As months passed and busloads of neurosurgical patients poured through the 249th, Chatterton’s questions grew more urgent. He devoured newspapers, read books, and sought out conversations, but those sources only told him about politics; they couldn’t explain how the world could have come to this. He got the feeling again, the same one he’d had on the beach as a boy, that he would have to go see for himself.

Chatterton began telling friends that he might request a transfer to Vietnam. Their response was immediate and unanimous: “Are you fucking crazy?” He tested the idea on his superiors. They pleaded with him to reconsider and explained that neurosurgical ward duty was among a soldier’s highest callings. He told them that this was not about patriotism or anything noble like that—he just needed to understand. Even the wounded pleaded with Chatterton. “Don’t go, man—it’s a big mistake,” they said. A paralyzed soldier told him, “Stay here, do your time, and go home. I’m wasted, but you’re still good and you gotta stay good.” But Chatterton requested the transfer. In June 1970, he was on an airplane to Chu Lai in South Vietnam.

Chatterton was assigned to the 4th Battalion 31st Infantry of the Americal Division. When he landed, he was told to report to the battalion aid station on a firebase near the Laotian border, a place called LZ West. He reached the firebase late that morning.

Around noon, a telephone rang on the base. A man answered, said nothing for a moment, then mumbled, “Shit” into the receiver. Soon everyone on the base began scrambling. An administrative officer called to Chatterton, “Get your gear! A medic in the field just got killed getting off a helicopter. You’re taking his place.” Chatterton wasn’t sure if he heard the guy correctly. He was replacing a dead medic? On a helicopter? In the field? Then the same man began to sob and his eyes went wild, a look Chatterton had seen on those suffering nervous breakdowns in the Japanese hospital.

Chatterton stood in place as men grabbed weapons and gear and zigzagged around him. He did not know where to go or what to do. A minute later, a smallish man with scruffy brown hair grabbed his arm and told him, “Listen, I’m a medic, too. I’ll get you ready to go out there.” The medic looked old, at least twenty-four. He introduced himself as “Mouse.”

“Follow me,” Mouse said.

Mouse led Chatterton to a bunker on the firebase. It would be a few hours before the helicopter arrived to take Chatterton into the jungle. Until then, Mouse said he would show Chatterton the ropes. “If you want, man, we can talk while we work,” he said.

In the bunker, Mouse stuffed Chatterton’s aid bag with the field medic’s tools—malaria pills, tetracycline, morphine, IV, tape, scissors, field dressings—and explained the jungle way to use them all, unhappy methods more sudden than Chatterton had learned in the hospital. In between, he spoke to Chatterton of Vietnam.

“I hate the war,” Mouse said. “But I’m here. I do everything I can for the men. I’m here to be a good medic. The war is irrelevant to me. Over here, being a good medic is my life.”

Mouse labeled the malaria and dysentery pills, pulled buckles around Chatterton’s gear, and told him to carry a small aid bag in addition to the larger one thought sufficient by average medics. On patrol, he told Chatterton, a great medic separates his trauma supplies from the allergy and stomach-cramp shit—you don’t lug antihistamines to treat a bullet wound to the head.

“These guys are your responsibility,” Mouse continued. “For me, I have to do right by my men. That’s the only thing that matters—the men. They’re the only thing.”

Chatterton asked Mouse about the .45-caliber pistol he kept on his hip—didn’t field medics arm themselves better than that?

“A lot of medics carry a rifle or machine gun,” Mouse said. “The only reason I carry a weapon at all is to protect a guy who’s down. I’m not willing to let the enemy finish a guy I’m treating just because I’m unarmed. But I won’t carry an offensive weapon. I’m no warrior. I leave the heavy stuff behind. It’s symbolic in a way. It reminds me why I’m here.”
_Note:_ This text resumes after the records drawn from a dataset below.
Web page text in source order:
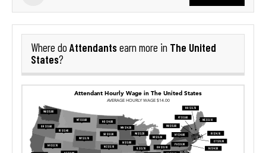
Where do Attendantsearn more in The United
States?
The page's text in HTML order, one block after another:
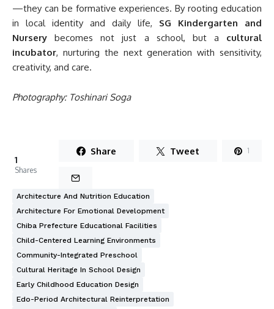
—they can be formative experiences. By rooting education
in local identity and daily life, SG Kindergarten and
Nursery becomes not just a school, but a cultural
incubator, nurturing the next generation with sensitivity,
creativity, and care.
Photography: Toshinari Soga
1
Shares
Share Tweet 1
Architecture And Nutrition Education
Architecture For Emotional Development
Chiba Prefecture Educational Facilities
Child-Centered Learning Environments
Community-Integrated Preschool
Cultural Heritage In School Design
Early Childhood Education Design
Edo-Period Architectural Reinterpretation
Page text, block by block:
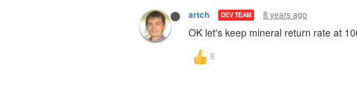
artch DEV TEAM 8 years ago
OK let's keep mineral return rate at
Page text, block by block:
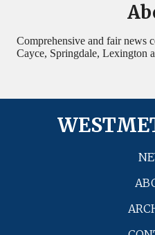
Comprehensive and fair news
Cayce, Springdale, Lexington

For the next two hours, Chatterton lost himself in Mouse’s philosophy. Mouse had ideas about courage and dedication and conviction that Chatterton had known were true but could never enunciate. For those two hours, Chatterton forgot that his life would be on the line that day.
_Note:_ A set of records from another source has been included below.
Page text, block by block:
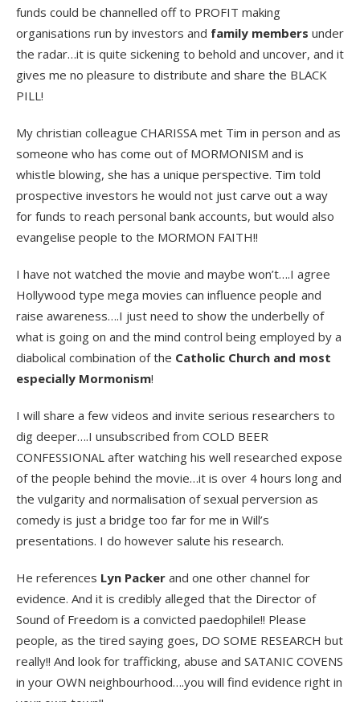
funds could be channelled off to PROFIT making
organisations run by investors and family members under
the radar…it is quite sickening to behold and uncover, and it
gives me no pleasure to distribute and share the BLACK
PILL!
My christian colleague CHARISSA met Tim in person and as
someone who has come out of MORMONISM and is
whistle blowing, she has a unique perspective. Tim told
prospective investors he would not just carve out a way
for funds to reach personal bank accounts, but would also
evangelise people to the MORMON FAITH!!
I have not watched the movie and maybe won’t….I agree
Hollywood type mega movies can influence people and
raise awareness….I just need to show the underbelly of
what is going on and the mind control being employed by a
diabolical combination of the Catholic Church and most
especially Mormonism!
I will share a few videos and invite serious researchers to
dig deeper….I unsubscribed from COLD BEER
CONFESSIONAL after watching his well researched expose
of the people behind the movie…it is over 4 hours long and
the vulgarity and normalisation of sexual perversion as
comedy is just a bridge too far for me in Will’s
presentations. I do however salute his research.
He references Lyn Packer and one other channel for
evidence. And it is credibly alleged that the Director of
Sound of Freedom is a convicted paedophile!! Please
people, as the tired saying goes, DO SOME RESEARCH but
really!! And look for trafficking, abuse and SATANIC COVENS
in your OWN neighbourhood….you will find evidence right in

A helicopter arrived. Someone shouted, “Let’s go!” Mouse helped stuff hand grenades and a poncho into Chatterton’s pack, then quizzed him a final time on which pill treated which ailment. Chatterton grabbed his helmet. He strapped a .45-caliber pistol to his hip.

“One more thing,” Mouse said. “A lot of the stuff you do out there, you’re going to have to live with all the way down the line. You’ll have to make decisions out there. When that happens, you have to ask yourself, ‘Where do I want to be in ten years, twenty years? How will I want to feel about this decision when I’m an old man?’ That’s the question for making important decisions.”

Chatterton nodded and shook Mouse’s hand. Mouse would remain at the base. Chatterton wondered if he would see this man again. He could only think to say, “Thanks a lot, Mouse. Good-bye.” Then he climbed into the chopper and sat on a case of C rations—no seats, no seat belts—and the machine lifted away, disappearing above the trees and into the sun on its way to the real Vietnam.

The helicopter released Chatterton and several boxes of supplies in the jungle, then disappeared back into the sky. For what seemed an eternity, there was no one else there. Finally, Chatterton heard rustling behind a patch of trees. He turned toward the sound to see a dozen men emerging from the jungle, Western men with filthy faces, long hair, and scraggly beards. To Chatterton, it appeared as if a California motorcycle gang had materialized in Vietnam. The men walked toward him dressed in torn olive T-shirts and shredded pants. None wore a helmet or flak jacket or other military garb. As they came nearer, it seemed to Chatterton that each soldier carried the same expression, the look of a man who could no longer be surprised.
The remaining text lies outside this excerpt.